Investors showing better risk appetite India's e-commerce market is projected to grow sevenfold to $22 billion in the next five years, and investors, both national and global, want to have a piece of the pie. According to Rahul Khanna, managing director of the venture capital firm Canaan Partners (India), e-commerce players in India (and everywhere else for that matter) require very deep pockets to scale up to the level of breaking even and hitting profitability. In this space, sales margins are typically low; volume is high, and logistics & back office investments only become viable when companies are catering to a very large customer base. Consequently, follow-on rounds are extremely crucial for sustainable growth. Now that big institutional investors like PremjiInvest and UK-based development finance institution CDC Group are entering the arena, the much-needed cash burning is sure to propel growth to the desired level.

"E-commerce is fast maturing in India and that's the main reason global investments are flowing in," says another analyst. "When big players like Amazon show interest (the e-commerce giant has reportedly approached Myntra), investors are quick to sense the tremendous growth potential lying here," she adds.

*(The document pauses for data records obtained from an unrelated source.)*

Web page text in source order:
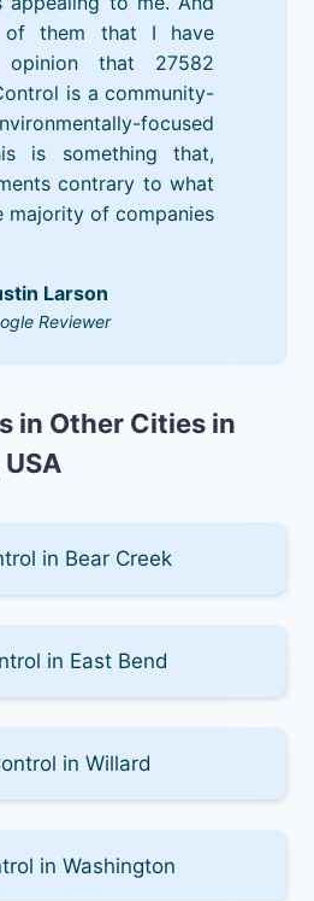
of them that I have
that 27582
is a community-
focused
is something that,
contrary to what
majority of companies
Larson
Reviewer
in Other Cities in
in Bear Creek
in East Bend
in Willard
in Washington

Forget the buzz you are creating; it's result time now Analysts, who have followed the course of events over the past few weeks, also point out another interesting trend. Be it Myntra or Jabong or other up-and-coming e-commerce businesses, it's their growth quotient that has attracted big funding. In other words, start-ups who are delivering in a big way will get the valuable growth dollars as investors are now looking beyond the buzz and focusing on business fundamentals and results. Companies must have the numbers - in terms of customer base, growth figures and brand leadership - to justify the big money they are raising. For instance, Myntra expects to more than double its gross sales to over $250 million by March 2015 and the fashion e-tailer's monthly gross sales could touch $20-25 million by April this year. Myntra is expected to end the current fiscal with more than $100 million in gross sales and it is targeting $1 billion in GMV by 20162017. Flipkart, which raised $360 million last year at a valuation of about $1.6 billion, is also projecting a GMV of $1 billion by 2015. Jabong, too, has aggressive growth plans and the latest round will be used to strengthen its supply chain infrastructure and enhance its technology platform. According to industry sources, Jabong might have generated gross merchandise sales of $100-150 million for the fiscal 2012-13. Other key investments in the Indian e-commerce space since 2013 included online marketplace Snapdeal raising about Rs 300 crore and baby care portal Firstcry bagging Rs 92 crore.

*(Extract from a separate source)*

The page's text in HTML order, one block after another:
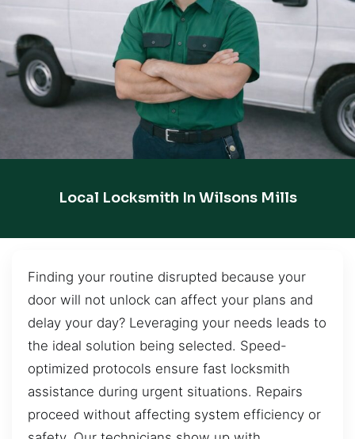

Inventory, private labels are adding value With the lone exception of Snapdeal that runs a 100% marketplace, most of the big e-commerce entities in India are flourishing on a hybrid model - a strategic mix of inventory, private label and marketplace. In fact, Jabong has been doing all three for some time now, although a bit discreetly, and it could be now pushing hard to extract every penny from each of these categories. Myntra, on the other hand, focuses on both inventory and private label, with the share of private labels rising rapidly. A couple of years ago, the e-tailer acquired Exclusively.in Inc., the company behind the private label brand Shersingh.com and the fashion site Exclusively.in, in a cash-cumequity deal. Myntra is reportedly eyeing more private labels to add to its portfolio as the margins are pretty high in this segment and add substantially to the profits.

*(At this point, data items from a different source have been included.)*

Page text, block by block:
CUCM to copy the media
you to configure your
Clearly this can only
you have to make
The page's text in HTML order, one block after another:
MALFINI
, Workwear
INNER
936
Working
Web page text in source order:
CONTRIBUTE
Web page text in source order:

Bottom line: Is it a volatile situation? In one of her latest blogs in Entrepreneur.com, entrepreneur-writer Erika Trautman has nicely summed it up. "No matter how great the idea, if your start-up doesn't create hard and fast results with analytics, targeted business solutions and mobile integration, it won't survive in 2014. Launching a start-up can't just be about how cool your product is. No business can subsist off just buzz and Press. This year, start-ups must focus on business fundamentals and start emphasising partnerships that generate results." Can the Indian e-commerce players innovate, scale up and deliver (as the takeaways so amply illustrate) to justify the trust investors are now putting in them? Will there be new ventures to take up the gauntlet? Let us wait and watch.